▶ [Your goal]: Using the records below, filter out every line that lacks "from" and copy the rest.

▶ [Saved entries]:

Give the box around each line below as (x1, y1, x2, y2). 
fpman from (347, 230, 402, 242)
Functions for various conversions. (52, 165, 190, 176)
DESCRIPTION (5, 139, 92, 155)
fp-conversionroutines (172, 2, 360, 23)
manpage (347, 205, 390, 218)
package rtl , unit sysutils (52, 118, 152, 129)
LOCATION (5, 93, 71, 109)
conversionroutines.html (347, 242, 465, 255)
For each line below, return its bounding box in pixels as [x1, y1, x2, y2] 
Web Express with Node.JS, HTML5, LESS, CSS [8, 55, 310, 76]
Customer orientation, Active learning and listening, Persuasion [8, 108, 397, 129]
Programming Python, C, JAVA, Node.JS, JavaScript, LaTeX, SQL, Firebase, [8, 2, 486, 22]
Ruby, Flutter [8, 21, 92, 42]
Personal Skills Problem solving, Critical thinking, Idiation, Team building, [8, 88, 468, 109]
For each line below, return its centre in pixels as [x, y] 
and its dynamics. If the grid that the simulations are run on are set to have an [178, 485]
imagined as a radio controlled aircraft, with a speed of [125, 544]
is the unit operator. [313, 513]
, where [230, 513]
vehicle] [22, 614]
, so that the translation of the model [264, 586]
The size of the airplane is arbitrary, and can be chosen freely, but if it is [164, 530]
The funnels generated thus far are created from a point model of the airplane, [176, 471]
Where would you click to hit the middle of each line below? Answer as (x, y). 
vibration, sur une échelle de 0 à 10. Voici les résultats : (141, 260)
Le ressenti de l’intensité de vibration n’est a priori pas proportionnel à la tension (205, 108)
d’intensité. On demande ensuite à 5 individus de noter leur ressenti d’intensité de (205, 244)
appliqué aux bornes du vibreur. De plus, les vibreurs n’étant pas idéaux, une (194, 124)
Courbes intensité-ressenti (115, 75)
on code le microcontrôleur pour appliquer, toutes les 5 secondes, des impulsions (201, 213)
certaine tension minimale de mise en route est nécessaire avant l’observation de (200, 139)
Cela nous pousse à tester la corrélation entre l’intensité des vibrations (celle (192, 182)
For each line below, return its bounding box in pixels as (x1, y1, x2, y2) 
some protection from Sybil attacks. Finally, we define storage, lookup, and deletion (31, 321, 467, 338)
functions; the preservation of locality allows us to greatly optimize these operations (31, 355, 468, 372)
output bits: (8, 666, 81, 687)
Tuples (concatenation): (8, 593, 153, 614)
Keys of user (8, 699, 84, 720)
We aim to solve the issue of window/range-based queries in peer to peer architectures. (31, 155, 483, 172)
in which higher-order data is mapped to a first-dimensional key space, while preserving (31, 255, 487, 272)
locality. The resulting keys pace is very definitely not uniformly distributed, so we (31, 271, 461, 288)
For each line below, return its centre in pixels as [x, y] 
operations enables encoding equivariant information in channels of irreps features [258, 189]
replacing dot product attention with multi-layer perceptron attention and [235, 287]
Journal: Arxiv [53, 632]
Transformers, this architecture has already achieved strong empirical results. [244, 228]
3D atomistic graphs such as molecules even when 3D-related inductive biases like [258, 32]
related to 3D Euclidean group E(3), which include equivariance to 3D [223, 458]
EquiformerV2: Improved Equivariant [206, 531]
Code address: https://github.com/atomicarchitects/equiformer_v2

▶ [Reply to the task]:
fpman from (347, 230, 402, 242)
The funnels generated thus far are created from a point model of the airplane, [176, 471]
some protection from Sybil attacks. Finally, we define storage, lookup, and deletion (31, 321, 467, 338)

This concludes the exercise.